それはまだ幼い光と影
柔らかい光を浴びて、銀色に輝くような、薄紫の髪。それをふわりとなびかせて、その少女はこちらを見た。月明かりが、闇を照らすかのような金色の瞳だった。しかしそのぼんやりとした瞳は、まるでどこも見ていないかのようで。
目の前にいたのは、まだ一桁くらいであろう齢の少女。どうやら、自分は彼女に喚ばれて人界に来たらしいと悟る。声を発しようとすると、言葉が、翻訳されるように浮かんだ。
「お嬢が、わいを喚んだんか?」
発した言葉に違和は感じたものの、少女には通じたらしい。よんだ? と小さく声を漏らし、小首を傾げた。

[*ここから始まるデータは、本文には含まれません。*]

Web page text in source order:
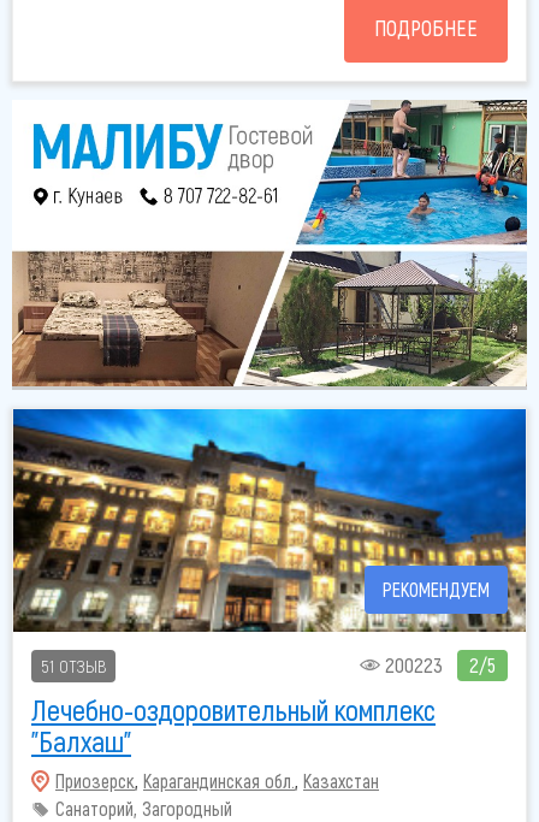
ПОДРОБНЕЕ
РЕКОМЕНДУЕМ
51 ОТЗЫВ 200223 2/5
Лечебно-оздоровительный комплекс
"Балхаш"
Приозерск Карагандинская обл. Казахстан
Санаторий, Загородный

「わいは、魔界の悪魔や。お嬢が使った魔術に喚ばれて、こないな姿で人界に出とる」
変わり果てた自らの姿。美しかった姿は見る影もなく、例えるならこれは、頭蓋骨。例えるならというか、寧ろ頭蓋骨。この少女のイメージがそうさせたのか、悪魔を1人この世界に喚ぶには少女の力が足りなかったのかは分からないが、あんまりだ。

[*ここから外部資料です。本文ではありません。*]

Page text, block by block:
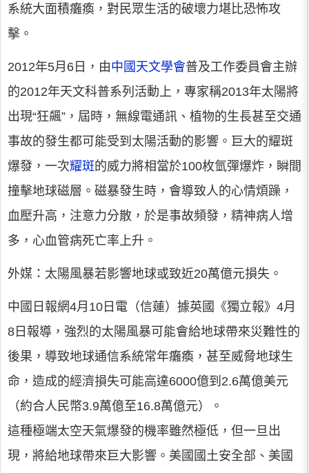
系統大面積癱瘓，對民眾生活的破壞力堪比恐怖攻
擊。
2012年5月6日，由中國天文學會普及工作委員會主辦
的2012年天文科普系列活動上，專家稱2013年太陽將
出現“狂飆”，屆時，無線電通訊、植物的生長甚至交通
事故的發生都可能受到太陽活動的影響。巨大的耀斑
爆發，一次耀斑的威力將相當於100枚氫彈爆炸，瞬間
撞擊地球磁層。磁暴發生時，會導致人的心情煩躁，
血壓升高，注意力分散，於是事故頻發，精神病人增
多，心血管病死亡率上升。
外媒：太陽風暴若影響地球或致近20萬億元損失。
中國日報網4月10日電（信蓮）據英國《獨立報》4月
8日報導，強烈的太陽風暴可能會給地球帶來災難性的
後果，導致地球通信系統常年癱瘓，甚至威脅地球生
命，造成的經濟損失可能高達6000億到2.6萬億美元
（約合人民幣3.9萬億至16.8萬億元）。
這種極端太空天氣爆發的機率雖然極低，但一旦出
現，將給地球帶來巨大影響。美國國土安全部、美國

「お嬢の願いはなんや。ワイを使魔として喚んだんは、何が目的や」
「もくてき……?」
その言葉に、悩むような仕草を見せた少女は、思い出したように頷いた。
「……ともだち。ずっと、いっしょがいい」
胸の辺りにぎゅっと握りしめた本は、高等黒魔術。そこで初めて、少女の手に赤黒い液体が付着しているのに気づいた。それに気づくと、今度は、錆のような、嫌な臭いを感じた。
「……みんな、いなくなったから」
呟いて、俯いた少女を残し、ふよふよと、臭いの濃い方へ、飛んだ。
……――
そこで見た光景は、今でも目に焼き付いている。自分は、少女を守ると決めた。
そうして、少女、リープ・リヒの使魔として契約し、それに安心したのか気を失ったリープは、次に目を覚ましたとき、細かい記憶を失っていた。ただ、その記憶は"現在"に辻褄が合うように補完され、リープの中の歴史は、使魔の『クノッヘン』がずっと友達で、ずっと一緒に育ってきた。
それならばそれでも構わないかと、付き合うことにして。幼い少女と、何も知らない使魔2人で、どこでどうやって生きようかなぁと。迷っていたところで、中央大陸の噂を聞いた。行けばなんとかなるかと、強行して、学院都市で迷っていたら、目的地に保護された。噂に聞いた通り、過去を深くは掘り下げずに、今と未来を目指させてくれるその学院で、リープと自分は生活していた。他はどうかわからないが、リープと自分には、その環境がとても合う。過去とはいずれ、向き合うときも来るだろうが。忘れているなら、今はただ、未来を。
傍らのリープを改めて見ると、相変わらずぼんやりした顔で、空を見上げていた。
「お嬢、今、楽しいんか?」
「たのしい……?」
ぼんやりした表情からは、何も読み取れない。
「わくわくするんか?」
「わくわく……?」
うーん、と考え込むような仕草。
「クノッヘン……」
ぼそりと呟かれた名前に、ん? と聞き返すと、ふんわりと微笑んで。
「クノッヘン、いるから。たのしい」
ふふ、と照れ臭そうに告げたその言葉に、じんわりと暖かくなるような、そんな不思議な気持ちになる。そうか、と返して、照れ臭さを誤魔化すように、くるりと回転する。
今は、それで良い。自分といることで、少しでもリープが前を向いて歩いていけるなら、自分はいつまでも側にいて、この子を守る。
「さ、今日はどこに行こか?」
「どこ……? ん、お散歩……おみせのほう」
少しずつでも、人と関わっていくリープに、安心感と寂しさを感じるのはまるで親心のような。そんなもの、いたこともなることもないのだろうから、知りはしない筈なのに。
少女の選択が、光であれ闇であれ、この子の命が尽きるまで、共にいたいと。見守りたいと。ここに存在する理由は、ただ、そればかり。